Was it possible that she herself had forgotten to lock the door in -600-the haste of her
departure? She remembered clearly that she had made the bed before leaving, but now the blanket was half on the floor, and the bedclothes were in disorder. Someone had been here; someone had slept here. She went over to the telephone and lifted the receiver; the dial tone sounded; the world still existed. She took her keys out of her bag and opened the linen closet; in the darkness she drew out a sheet, a pillow slip, a towel. The people who had broken in had stolen nothing. Asa Heshel stood at the window. The courtyard was steeped in darkness. Black windows looked down on it, like the windows of ruins. A heavy-laden silence filled the unlighted spaces. The thought came to him: "All civilization has been extinguished. Only the skeletons of the earth's human habitation lie scattered about like gravestones."
"We're going to sleep in a bed tonight," Barbara said.

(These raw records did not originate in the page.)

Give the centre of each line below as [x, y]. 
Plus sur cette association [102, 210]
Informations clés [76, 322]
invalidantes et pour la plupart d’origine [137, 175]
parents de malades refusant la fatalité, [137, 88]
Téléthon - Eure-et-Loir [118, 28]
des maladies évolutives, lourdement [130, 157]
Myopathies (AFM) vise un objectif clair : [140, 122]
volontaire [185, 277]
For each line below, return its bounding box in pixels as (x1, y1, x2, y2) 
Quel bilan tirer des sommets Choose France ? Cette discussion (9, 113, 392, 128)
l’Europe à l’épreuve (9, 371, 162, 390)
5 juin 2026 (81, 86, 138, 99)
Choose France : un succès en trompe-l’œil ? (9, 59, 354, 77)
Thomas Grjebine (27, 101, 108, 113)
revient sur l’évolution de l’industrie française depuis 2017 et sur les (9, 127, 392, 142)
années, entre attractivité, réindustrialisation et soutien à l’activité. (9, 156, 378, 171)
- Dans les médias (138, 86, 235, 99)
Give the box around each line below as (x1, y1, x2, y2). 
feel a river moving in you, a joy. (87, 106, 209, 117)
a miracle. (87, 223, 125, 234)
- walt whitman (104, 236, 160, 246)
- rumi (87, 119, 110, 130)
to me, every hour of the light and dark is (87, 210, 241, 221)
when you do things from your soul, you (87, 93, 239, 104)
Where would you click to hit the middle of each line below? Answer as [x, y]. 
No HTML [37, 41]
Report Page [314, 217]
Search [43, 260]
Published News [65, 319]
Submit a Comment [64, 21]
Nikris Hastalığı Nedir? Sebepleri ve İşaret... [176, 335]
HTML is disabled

Accustomed now to the darkness, Asa Heshel walked over to the faucet and turned it on. The pipe gasped and gurgled. Tepid water began running out of it. Asa Heshel put his hands under it first, then his head, and while he was washing himself he drank. He began to undress. Little stones rolled out of his trouser cuffs. His shoes were tattered and filled with sand. His shirt clung to his skin. He laid his clothes on a chair, sat down on the sofa, and rubbed his feet. God, what distances they had covered since last Friday! He had never imagined that he could do so much walking. He felt his ribs, his belly, his chest. He stretched himself out and closed his eyes. Only now did it occur to him that he had eaten nothing since early morning. There was a rumbling in his intestines. His pulse beat was slow and intermittent. "Is there anything to eat?" he asked Barbara.
"Wait a moment."
She found quite a supply of food in her cupboard: a bag of flour, a paper container of rice, a box of sardines, a dried-up roll. Asa Heshel struck a match and she lit the gas stove. She put the rice on to boil, then broke the roll in two halves and gave one to him. He chewed it and took sips of water. He was not altogether awake.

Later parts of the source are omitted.